We then take this list of words and create a frequency dictionary mapping.

Finally, we get a vector with a bias unit and two additional features to store the sum of the positive and negative frequencies.

Since we would need to perform this for $m$ tweets, we would end up with a matrix $X$ with $m$ rows and 3 columns where each row would contain features for one of the tweets.

Below is a general implementation of how we can do this in Python:

```
# build frequencies dictionary
freqs = build_freqs(tweets, labels)
# initialize matrix X
X = np.zeroes((m, 3))
# loop through tweets
for i in range(m):
p_tweet = process_tweet(tweets[i]) # process tweet
X[i,:] = extract_features(p_tweet, freqs) # extract features
```

Keep in mind the helper functions `build_freqs`

, `process_tweet`

, and `extract_features`

will still need to be built separately.

## Logistic Regression Overview

In this section, we'll use the extracted features to predict the sentiment of a tweet.

Logistic regression is useful for this as it uses a sigmoid function to output a probability between zero and one.

Recall that in supervised machine learning we have input features $X$ and a set of labels $Y$.

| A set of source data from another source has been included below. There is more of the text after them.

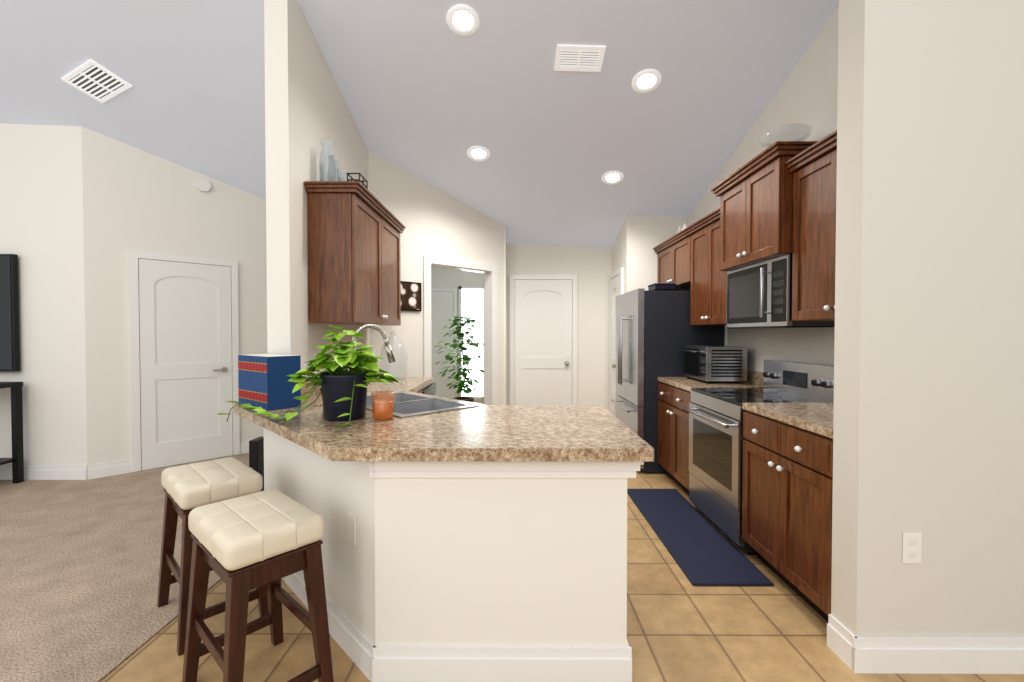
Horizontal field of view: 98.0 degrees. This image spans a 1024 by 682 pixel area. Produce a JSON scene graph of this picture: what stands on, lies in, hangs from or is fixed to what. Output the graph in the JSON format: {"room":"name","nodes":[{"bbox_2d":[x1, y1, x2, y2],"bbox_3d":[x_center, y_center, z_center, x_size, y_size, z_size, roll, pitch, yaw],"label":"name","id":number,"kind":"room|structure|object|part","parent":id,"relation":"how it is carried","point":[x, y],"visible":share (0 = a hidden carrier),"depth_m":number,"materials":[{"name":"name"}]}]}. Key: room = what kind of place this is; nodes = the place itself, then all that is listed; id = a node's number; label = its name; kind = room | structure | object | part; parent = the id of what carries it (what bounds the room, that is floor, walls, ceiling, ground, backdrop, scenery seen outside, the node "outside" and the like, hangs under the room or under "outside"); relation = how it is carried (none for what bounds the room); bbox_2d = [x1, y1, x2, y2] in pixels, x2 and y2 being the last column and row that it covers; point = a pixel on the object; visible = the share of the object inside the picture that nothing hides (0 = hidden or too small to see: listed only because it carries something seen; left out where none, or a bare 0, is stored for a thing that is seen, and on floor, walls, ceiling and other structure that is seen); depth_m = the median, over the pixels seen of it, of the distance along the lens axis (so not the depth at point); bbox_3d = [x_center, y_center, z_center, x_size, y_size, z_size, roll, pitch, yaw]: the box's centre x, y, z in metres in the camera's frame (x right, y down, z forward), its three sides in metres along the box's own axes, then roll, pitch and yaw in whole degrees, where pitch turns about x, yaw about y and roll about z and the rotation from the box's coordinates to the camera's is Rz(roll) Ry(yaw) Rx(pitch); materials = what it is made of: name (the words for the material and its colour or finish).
{"room":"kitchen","nodes":[
{"label":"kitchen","id":0,"kind":"room"},
{"bbox_2d":[0,124,87,477],"bbox_3d":[-6.412,-0.435,4.071,5.140,3.388,0.120,0,1,0],"label":"wall","id":1,"kind":"structure","parent":0,"point":[41,208],"depth_m":4.00,"materials":[{"name":"white paint"}]},
{"bbox_2d":[0,254,19,371],"bbox_3d":[-5.173,-0.249,3.974,1.520,1.040,0.066,0,1,0],"label":"wall-mounted tv","id":2,"kind":"object","parent":1,"relation":"attached to","point":[9,336],"visible":1,"depth_m":3.94,"materials":[{"name":"black plastic"}]},
{"bbox_2d":[0,453,248,681],"bbox_3d":[-5.283,1.324,1.546,7.420,0.058,13.000,0,1,0],"label":"floor","id":3,"kind":"structure","parent":0,"point":[79,569],"depth_m":2.44,"materials":[{"name":"beige carpet"}]},
{"bbox_2d":[0,382,23,482],"bbox_3d":[-4.964,0.811,3.751,1.240,0.892,0.430,0,1,0],"label":"console table","id":4,"kind":"object","parent":3,"relation":"on","point":[17,459],"visible":1,"depth_m":3.91,"materials":[{"name":"black wood"}]},
{"bbox_2d":[249,437,263,491],"bbox_3d":[-1.757,0.972,3.090,0.060,0.592,0.130,0,1,0],"label":"speaker","id":5,"kind":"object","parent":3,"relation":"on","point":[256,454],"depth_m":3.03,"materials":[{"name":"black plastic"}]},
{"bbox_2d":[82,127,266,464],"bbox_3d":[-2.901,-0.362,5.020,2.772,3.208,0.120,-1,1,-45],"label":"wall","id":6,"kind":"structure","parent":0,"point":[136,199],"depth_m":4.22,"materials":[{"name":"white paint"}]},
{"bbox_2d":[129,251,239,471],"bbox_3d":[-3.294,0.191,4.530,0.653,2.096,0.653,0,1,0],"label":"door","id":7,"kind":"structure","parent":6,"relation":"in","point":[184,328],"depth_m":4.49,"materials":[{"name":"white wood"}]},
{"bbox_2d":[196,178,210,191],"bbox_3d":[-3.190,-1.611,4.600,0.130,0.130,0.033,-1,1,-45],"label":"smoke detector","id":8,"kind":"object","parent":6,"relation":"attached to","point":[203,185],"visible":0.94,"depth_m":4.59,"materials":[{"name":"white plastic"}]},
{"bbox_2d":[240,441,248,453],"bbox_3d":[-2.425,1.168,5.420,1.123,0.135,1.123,0,1,0],"label":"baseboard","id":9,"kind":"structure","parent":6,"relation":"attached to","point":[244,446],"depth_m":4.90,"materials":[{"name":"white"}]},
{"bbox_2d":[264,428,367,637],"bbox_3d":[-0.980,0.856,2.295,1.020,0.868,0.890,0,1,0],"label":"wall","id":10,"kind":"structure","parent":0,"point":[331,489],"depth_m":1.96,"materials":[{"name":"white paint"}]},
{"bbox_2d":[347,512,355,544],"bbox_3d":[-0.659,0.771,1.828,0.005,0.115,0.070,-1,1,-45],"label":"outlet","id":11,"kind":"object","parent":10,"relation":"attached to","point":[351,528],"visible":1,"depth_m":1.82,"materials":[{"name":"white plastic"}]},
{"bbox_2d":[282,461,643,681],"bbox_3d":[-0.512,0.859,2.158,2.006,0.868,1.017,0,1,0],"label":"trim","id":12,"kind":"structure","parent":10,"relation":"attached to","point":[369,659],"depth_m":1.69,"materials":[{"name":"white wood"}]},
{"bbox_2d":[264,0,368,377],"bbox_3d":[-1.415,-0.478,3.548,0.140,3.493,1.700,0,1,0],"label":"wall","id":13,"kind":"structure","parent":0,"point":[307,111],"depth_m":2.77,"materials":[{"name":"white paint"}]},
{"bbox_2d":[304,181,405,325],"bbox_3d":[-1.161,-0.586,3.495,0.358,0.910,1.240,0,1,0],"label":"upper cabinet","id":14,"kind":"object","parent":13,"relation":"attached to","point":[356,229],"visible":1,"depth_m":2.93,"materials":[{"name":"brown wood"}]},
{"bbox_2d":[319,139,338,180],"bbox_3d":[-1.247,-1.188,3.005,0.103,0.310,0.103,0,1,-12],"label":"glass","id":15,"kind":"object","parent":14,"relation":"on","point":[333,173],"depth_m":3.02,"materials":[{"name":"white"}]},
{"bbox_2d":[338,157,343,180],"bbox_3d":[-1.257,-1.166,3.145,0.093,0.260,0.093,0,1,-12],"label":"glass","id":16,"kind":"object","parent":14,"relation":"on","point":[340,175],"depth_m":3.25,"materials":[{"name":"white"}]},
{"bbox_2d":[347,173,367,188],"bbox_3d":[-1.113,-1.109,3.206,0.094,0.145,0.169,0,1,0],"label":"wire basket","id":17,"kind":"object","parent":14,"relation":"on","point":[362,182],"visible":0.4,"depth_m":3.14,"materials":[{"name":"black metal"}]},
{"bbox_2d":[0,0,838,247],"bbox_3d":[-2.243,-2.886,1.460,13.500,3.699,13.000,0,1,0],"label":"ceiling","id":18,"kind":"structure","parent":0,"point":[430,96],"depth_m":3.43,"materials":[{"name":"white paint"}]},
{"bbox_2d":[61,59,131,102],"bbox_3d":[-3.245,-2.020,3.478,0.445,0.117,0.254,0,1,24],"label":"ceiling vent","id":19,"kind":"object","parent":18,"relation":"in","point":[95,80],"visible":1,"depth_m":3.47,"materials":[{"name":"white metal"}]},
{"bbox_2d":[447,4,478,35],"bbox_3d":[-0.317,-2.076,2.885,0.210,0.064,0.204,0,1,0],"label":"recessed light","id":20,"kind":"object","parent":18,"relation":"in","point":[462,20],"visible":1,"depth_m":2.88,"materials":[{"name":"white plastic"}]},
{"bbox_2d":[467,146,489,160],"bbox_3d":[-0.312,-1.741,4.141,0.210,0.064,0.204,0,1,0],"label":"recessed light","id":21,"kind":"object","parent":18,"relation":"in","point":[477,153],"visible":1,"depth_m":4.14,"materials":[{"name":"white plastic"}]},
{"bbox_2d":[555,44,605,71],"bbox_3d":[0.474,-1.981,3.122,0.332,0.078,0.196,0,1,0],"label":"ceiling vent","id":22,"kind":"object","parent":18,"relation":"in","point":[585,58],"visible":1,"depth_m":3.12,"materials":[{"name":"white metal"}]},
{"bbox_2d":[602,171,623,183],"bbox_3d":[0.999,-1.620,4.417,0.210,0.064,0.204,0,1,0],"label":"recessed light","id":23,"kind":"object","parent":18,"relation":"in","point":[612,177],"visible":1,"depth_m":4.41,"materials":[{"name":"white plastic"}]},
{"bbox_2d":[632,69,660,92],"bbox_3d":[0.994,-1.920,3.292,0.210,0.064,0.204,0,1,0],"label":"recessed light","id":24,"kind":"object","parent":18,"relation":"in","point":[646,81],"visible":1,"depth_m":3.29,"materials":[{"name":"white plastic"}]},
{"bbox_2d":[368,151,503,404],"bbox_3d":[-0.752,-0.288,4.851,1.780,3.066,0.120,-1,1,-45],"label":"wall","id":25,"kind":"structure","parent":0,"point":[401,195],"depth_m":4.58,"materials":[{"name":"white paint"}]},
{"bbox_2d":[401,281,420,310],"bbox_3d":[-1.119,-0.446,4.380,0.520,0.290,0.024,-1,1,-45],"label":"picture frame","id":26,"kind":"object","parent":25,"relation":"attached to","point":[410,296],"visible":0.29,"depth_m":4.46,"materials":[{"name":"black plastic"}]},
{"bbox_2d":[423,255,497,404],"bbox_3d":[-0.590,0.175,5.008,1.030,2.135,0.147,-1,1,-45],"label":"door frame","id":27,"kind":"structure","parent":25,"relation":"attached to","point":[489,271],"depth_m":5.26,"materials":[{"name":"white wood"}]},
{"bbox_2d":[431,267,483,403],"bbox_3d":[-1.027,-0.103,7.664,1.920,2.599,0.120,0,1,0],"label":"wall","id":28,"kind":"structure","parent":0,"point":[444,278],"depth_m":7.59,"materials":[{"name":"white paint"}]},
{"bbox_2d":[431,288,457,398],"bbox_3d":[-1.377,0.146,7.554,0.892,2.096,0.108,0,1,0],"label":"door","id":29,"kind":"structure","parent":28,"relation":"in","point":[443,306],"depth_m":7.58,"materials":[{"name":"white"}]},
{"bbox_2d":[459,286,483,399],"bbox_3d":[-0.582,0.073,7.569,0.650,2.150,0.067,0,1,0],"label":"window","id":30,"kind":"structure","parent":28,"relation":"in","point":[471,301],"depth_m":7.58,"materials":[{"name":"white glass"}]},
{"bbox_2d":[368,476,626,646],"bbox_3d":[-0.042,0.865,1.756,0.960,0.868,0.120,0,1,0],"label":"wall","id":31,"kind":"structure","parent":0,"point":[482,562],"depth_m":1.70,"materials":[{"name":"white paint"}]},
{"bbox_2d":[504,225,505,404],"bbox_3d":[-0.137,-0.120,6.509,0.130,2.674,2.181,0,1,0],"label":"wall","id":32,"kind":"structure","parent":0,"point":[504,314],"depth_m":5.41,"materials":[{"name":"white paint"}]},
{"bbox_2d":[506,245,611,410],"bbox_3d":[0.561,-0.042,5.958,1.530,2.537,0.120,0,1,0],"label":"wall","id":33,"kind":"structure","parent":0,"point":[590,268],"depth_m":5.89,"materials":[{"name":"white paint"}]},
{"bbox_2d":[509,275,576,404],"bbox_3d":[0.411,0.176,5.846,0.892,2.096,0.108,0,1,0],"label":"door","id":34,"kind":"structure","parent":33,"relation":"in","point":[542,339],"depth_m":5.88,"materials":[{"name":"white wood"}]},
{"bbox_2d":[100,469,1023,681],"bbox_3d":[1.466,1.329,1.517,6.080,0.050,13.000,0,1,0],"label":"floor","id":35,"kind":"structure","parent":0,"point":[681,627],"depth_m":1.93,"materials":[{"name":"beige tile"}]},
{"bbox_2d":[157,457,268,655],"bbox_3d":[-1.431,0.954,2.123,0.494,0.678,0.354,1,1,43],"label":"stool","id":36,"kind":"object","parent":35,"relation":"on","point":[188,488],"visible":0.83,"depth_m":2.02,"materials":[{"name":"brown wood"}]},
{"bbox_3d":[-1.431,0.664,2.118,0.456,0.098,0.320,1,1,43],"label":"seat","id":37,"kind":"part","parent":36,"relation":"part of","materials":[{"name":"beige leather"}]},
{"bbox_2d":[182,489,333,681],"bbox_3d":[-0.943,0.963,1.641,0.494,0.678,0.354,1,1,41],"label":"stool","id":38,"kind":"object","parent":35,"relation":"on","point":[243,546],"visible":1,"depth_m":1.57,"materials":[{"name":"brown wood"}]},
{"bbox_3d":[-0.943,0.672,1.636,0.456,0.098,0.320,1,1,41],"label":"seat","id":39,"kind":"part","parent":38,"relation":"part of","materials":[{"name":"beige leather"}]},
{"bbox_2d":[232,377,491,460],"bbox_3d":[-0.732,0.770,2.892,1.230,1.019,2.589,0,1,0],"label":"countertop","id":40,"kind":"structure","parent":35,"relation":"on","point":[458,434],"depth_m":1.88,"materials":[{"name":"stone"}]},
{"bbox_2d":[238,354,300,410],"bbox_3d":[-1.378,0.223,2.524,0.357,0.285,0.180,1,1,37],"label":"books","id":41,"kind":"object","parent":40,"relation":"on","point":[264,383],"visible":0.96,"depth_m":2.42,"materials":[{"name":"blue paper"}]},
{"bbox_2d":[217,325,400,428],"bbox_3d":[-1.096,0.193,2.171,1.095,0.538,0.689,0,1,0],"label":"pothos plant","id":42,"kind":"object","parent":40,"relation":"on","point":[344,395],"visible":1,"depth_m":2.09,"materials":[{"name":"green plant"}]},
{"bbox_2d":[351,324,395,370],"bbox_3d":[-0.775,0.136,2.456,0.213,0.461,0.243,0,1,0],"label":"faucet","id":43,"kind":"object","parent":40,"relation":"on","point":[389,353],"visible":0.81,"depth_m":2.51,"materials":[{"name":"silver metal"}]},
{"bbox_2d":[371,390,394,420],"bbox_3d":[-0.616,0.307,2.128,0.108,0.130,0.108,0,1,0],"label":"glass candle","id":44,"kind":"object","parent":40,"relation":"on","point":[383,402],"visible":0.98,"depth_m":2.09,"materials":[{"name":"orange glass"}]},
{"bbox_2d":[379,331,406,379],"bbox_3d":[-1.063,0.125,3.987,0.244,0.430,0.244,0,1,0],"label":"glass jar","id":45,"kind":"object","parent":40,"relation":"on","point":[405,376],"visible":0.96,"depth_m":3.98,"materials":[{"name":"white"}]},
{"bbox_2d":[366,392,479,417],"bbox_3d":[-0.639,0.454,2.611,0.500,0.191,0.800,-1,1,-45],"label":"sink","id":46,"kind":"object","parent":40,"relation":"in","point":[406,404],"visible":0.27,"depth_m":2.66,"materials":[{"name":"silver metal"}]},
{"bbox_2d":[420,383,439,396],"bbox_3d":[-0.992,0.829,3.889,0.666,0.866,0.595,0,1,0],"label":"dishwasher","id":47,"kind":"object","parent":35,"relation":"on","point":[430,389],"visible":0.08,"depth_m":3.91,"materials":[{"name":"silver metal"}]},
{"bbox_2d":[433,316,483,401],"bbox_3d":[-0.746,0.413,6.881,0.924,1.593,0.907,0,1,0],"label":"ficus plant","id":48,"kind":"object","parent":35,"relation":"on","point":[466,360],"visible":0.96,"depth_m":6.77,"materials":[{"name":"green plant"}]},
{"bbox_2d":[484,405,653,461],"bbox_3d":[-0.106,0.834,2.091,1.229,0.919,0.990,0,1,0],"label":"countertop","id":49,"kind":"structure","parent":35,"relation":"on","point":[547,433],"depth_m":1.77,"materials":[{"name":"stone"}]},
{"bbox_2d":[611,288,723,472],"bbox_3d":[1.554,0.374,4.641,0.883,1.750,0.910,0,1,0],"label":"fridge","id":50,"kind":"object","parent":35,"relation":"on","point":[656,331],"visible":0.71,"depth_m":4.19,"materials":[{"name":"grey metal"}]},
{"bbox_2d":[648,283,676,290],"bbox_3d":[1.479,-0.528,4.395,0.210,0.060,0.230,0,1,0],"label":"container","id":51,"kind":"object","parent":50,"relation":"on","point":[662,287],"visible":0.88,"depth_m":4.29,"materials":[{"name":"blue"}]},
{"bbox_2d":[627,489,773,585],"bbox_3d":[1.167,1.269,3.053,0.428,0.016,1.430,0,1,0],"label":"mat","id":52,"kind":"object","parent":35,"relation":"on","point":[702,549],"visible":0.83,"depth_m":2.78,"materials":[{"name":"blue fabric"}]},
{"bbox_2d":[658,370,762,493],"bbox_3d":[1.659,0.754,3.797,0.664,1.020,0.789,0,1,0],"label":"base cabinet","id":53,"kind":"object","parent":35,"relation":"on","point":[674,394],"visible":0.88,"depth_m":3.73,"materials":[{"name":"brown wood"}]},
{"bbox_2d":[681,345,746,382],"bbox_3d":[1.720,0.193,3.841,0.373,0.300,0.472,0,1,0],"label":"toaster oven","id":54,"kind":"object","parent":53,"relation":"on","point":[708,363],"visible":1,"depth_m":3.61,"materials":[{"name":"silver metal"}]},
{"bbox_2d":[684,360,833,554],"bbox_3d":[1.639,0.712,3.021,0.698,1.130,0.754,0,1,0],"label":"range","id":55,"kind":"object","parent":35,"relation":"on","point":[716,437],"visible":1,"depth_m":2.93,"materials":[{"name":"silver metal"}]},
{"bbox_2d":[742,403,833,621],"bbox_3d":[1.653,0.781,2.266,0.664,1.020,0.749,0,1,0],"label":"base cabinet","id":56,"kind":"object","parent":35,"relation":"on","point":[787,480],"visible":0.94,"depth_m":2.20,"materials":[{"name":"brown wood"}]},
{"bbox_2d":[612,215,687,292],"bbox_3d":[1.719,-0.122,5.554,0.810,2.710,0.915,0,1,0],"label":"wall","id":57,"kind":"structure","parent":0,"point":[639,238],"depth_m":5.08,"materials":[{"name":"white paint"}]},
{"bbox_2d":[609,268,623,416],"bbox_3d":[1.258,0.181,5.549,0.108,2.096,0.632,0,1,0],"label":"pantry door","id":58,"kind":"structure","parent":57,"relation":"in","point":[616,288],"depth_m":5.68,"materials":[{"name":"white wood"}]},
{"bbox_2d":[688,6,838,371],"bbox_3d":[2.055,-0.533,3.472,0.120,3.605,3.220,0,1,0],"label":"wall","id":59,"kind":"structure","parent":0,"point":[807,93],"depth_m":3.12,"materials":[{"name":"white paint"}]},
{"bbox_2d":[653,229,690,290],"bbox_3d":[1.800,-0.805,4.598,0.391,0.490,0.951,0,1,0],"label":"upper cabinet","id":60,"kind":"object","parent":59,"relation":"attached to","point":[674,259],"visible":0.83,"depth_m":4.53,"materials":[{"name":"brown wood"}]},
{"bbox_2d":[678,224,687,232],"bbox_3d":[1.821,-1.137,4.673,0.100,0.170,0.097,0,1,0],"label":"vase","id":61,"kind":"object","parent":60,"relation":"on","point":[680,228],"depth_m":4.84,"materials":[{"name":"white ceramic"}]},
{"bbox_2d":[685,207,727,325],"bbox_3d":[1.796,-0.586,3.752,0.391,0.900,0.742,0,1,0],"label":"upper cabinet","id":62,"kind":"object","parent":59,"relation":"attached to","point":[708,297],"visible":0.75,"depth_m":3.76,"materials":[{"name":"brown wood"}]},
{"bbox_2d":[711,141,817,270],"bbox_3d":[1.755,-0.840,2.993,0.466,0.635,0.858,0,1,0],"label":"upper cabinet","id":63,"kind":"object","parent":59,"relation":"attached to","point":[755,194],"visible":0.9,"depth_m":2.84,"materials":[{"name":"brown wood"}]},
{"bbox_2d":[727,254,834,327],"bbox_3d":[1.783,-0.304,3.002,0.411,0.431,0.750,0,1,0],"label":"microwave","id":64,"kind":"object","parent":63,"relation":"attached to","point":[759,294],"visible":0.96,"depth_m":2.83,"materials":[{"name":"silver metal"}]},
{"bbox_2d":[759,123,812,147],"bbox_3d":[1.793,-1.257,2.921,0.300,0.200,0.300,0,1,0],"label":"glass bowl","id":65,"kind":"object","parent":63,"relation":"on","point":[767,138],"visible":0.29,"depth_m":2.83,"materials":[{"name":"white"}]},
{"bbox_2d":[784,130,836,320],"bbox_3d":[1.789,-0.574,2.244,0.391,0.930,0.742,0,1,0],"label":"upper cabinet","id":66,"kind":"object","parent":59,"relation":"attached to","point":[813,168],"visible":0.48,"depth_m":2.43,"materials":[{"name":"brown wood"}]},
{"bbox_2d":[831,0,1023,636],"bbox_3d":[2.933,-0.535,1.788,3.150,3.667,0.140,0,1,0],"label":"wall","id":67,"kind":"structure","parent":0,"point":[928,430],"depth_m":1.74,"materials":[{"name":"white paint"}]},
{"bbox_2d":[902,532,921,562],"bbox_3d":[1.568,0.810,1.743,0.070,0.120,0.007,0,1,0],"label":"outlet","id":68,"kind":"object","parent":67,"relation":"attached to","point":[912,545],"visible":1,"depth_m":1.74,"materials":[{"name":"white plastic"}]},
{"bbox_2d":[844,629,1023,673],"bbox_3d":[2.925,1.232,1.740,3.167,0.135,0.016,0,1,0],"label":"baseboard","id":69,"kind":"structure","parent":67,"relation":"attached to","point":[933,655],"depth_m":1.74,"materials":[{"name":"white wood"}]}
]}

In order to make predictions, we need a function with parameters $\theta$ to map features to output labels $\hat{Y}$.

To optimize the mapping of features to labels, we minimize the cost function by comparing how close the output $\hat{Y}$ is to the real labels $Y$ from the data.

After this, the parameters are updated and the process is repeated until the cost function is minimized to a satisfactory level.

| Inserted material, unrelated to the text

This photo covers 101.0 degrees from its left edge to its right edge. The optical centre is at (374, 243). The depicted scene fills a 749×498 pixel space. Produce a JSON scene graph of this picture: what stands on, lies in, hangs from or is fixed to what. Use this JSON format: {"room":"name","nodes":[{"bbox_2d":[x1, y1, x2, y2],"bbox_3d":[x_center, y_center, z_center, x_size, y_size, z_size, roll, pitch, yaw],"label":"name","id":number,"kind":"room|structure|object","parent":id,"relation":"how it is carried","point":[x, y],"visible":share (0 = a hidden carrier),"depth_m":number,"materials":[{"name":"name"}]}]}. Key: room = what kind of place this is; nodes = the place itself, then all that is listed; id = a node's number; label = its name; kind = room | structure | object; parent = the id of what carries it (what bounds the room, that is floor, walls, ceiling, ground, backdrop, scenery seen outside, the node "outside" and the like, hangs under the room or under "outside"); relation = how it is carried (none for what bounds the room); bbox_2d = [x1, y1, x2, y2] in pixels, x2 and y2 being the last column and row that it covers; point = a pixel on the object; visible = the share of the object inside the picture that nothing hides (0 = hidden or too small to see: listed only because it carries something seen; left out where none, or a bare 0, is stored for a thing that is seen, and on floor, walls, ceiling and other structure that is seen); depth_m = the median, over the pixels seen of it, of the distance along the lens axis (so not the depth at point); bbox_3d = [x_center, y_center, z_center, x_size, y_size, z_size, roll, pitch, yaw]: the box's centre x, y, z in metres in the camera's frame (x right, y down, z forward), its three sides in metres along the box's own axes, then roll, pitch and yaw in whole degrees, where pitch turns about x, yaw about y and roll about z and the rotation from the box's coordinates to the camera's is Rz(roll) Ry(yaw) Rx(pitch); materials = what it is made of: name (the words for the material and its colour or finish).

With logistic regression, the function $F$ is equal to the sigmoid function.

In particular, the function use make predictions in logistic regression $h$ is the sigmoid function that depends on parameters $\theta$ and the features vector $x^i$, where $i$ denotes the $i$th observation:

$$h(x^{(i)}, \theta) = \frac{1}{1+e^{-\theta^T x^{(i)}}}$$

Now that we have the notation for logistic regression, we can use it to train a weight vector $\theta$.

## Logistic Regression Training

In order to train the logistic regression classifier, we need to iterate until we find a set of parameters $\theta$ that minimizes the cost function.

If, for example, the loss function only depends on $\theta_1$ and $\theta_2$, below are the steps we need to take to train it:

- First, we need to initialize the parameter $\theta$
- We then use the logistic function to get values for each observation $h = h(X, \theta)$
- We then calculate the gradient $\triangledown = \frac{1}{m}m X^T(h - y)$
- Next, we update the parameters $\theta = theta - \alpha\triangledown$
- Finally, we compute the loss function $J(\theta)$ and determine if more iterations are needed according to a stop-parameter or maximum number of iterations

Now that we have the $\theta$ variable, we want to test how accurate the model is.

## Logistic Regression Testing

In this section, we'll look at how we can compute the accuracy of the model.

To test the model we will need $X_{val}$ and $Y_{val}$, otherwise known as validation sets, and $\theta$.

First, we compute the sigmoid function for $X_{val}$ with parameters—$\theta$ $$h(X_{val}, \theta)$$—and then evaluate if each value of $h$ of $\theta$ is greater than a threshold, typically 0.5:

$$pred = h(X_{val}, \theta)\geq 0.5$$

After this process will will have a vector of zeros and ones indicating negative and positive examples.

With this predictions vector we can then compute the accuracy of the model against the validation sets. To do so, we compare the predictions with the true value of the observation.

After comparing each prediction with true labels we can get the total accuracy by summing the vector of comparisons and dividing by $m$:

$$\sum^m_{i=1} \frac{(pred^{(i)} == y^{(i)}_{val})}{m}$$

This metric provides an estimate of how accurate the logistic regression model will be on unseen data.

## Summary: Sentiment Analysis with Logistic Regression

In this article, we first discussed how to preprocess text data for the purpose of sentiment analysis, particularly classifying tweets as either positive or negative.

We then looked at how to extract useful features from text data and how to use these features to train a logistic regression model.

Finally, we looked at how to test the accuracy of the model and estimate how well it will perform on unseen data.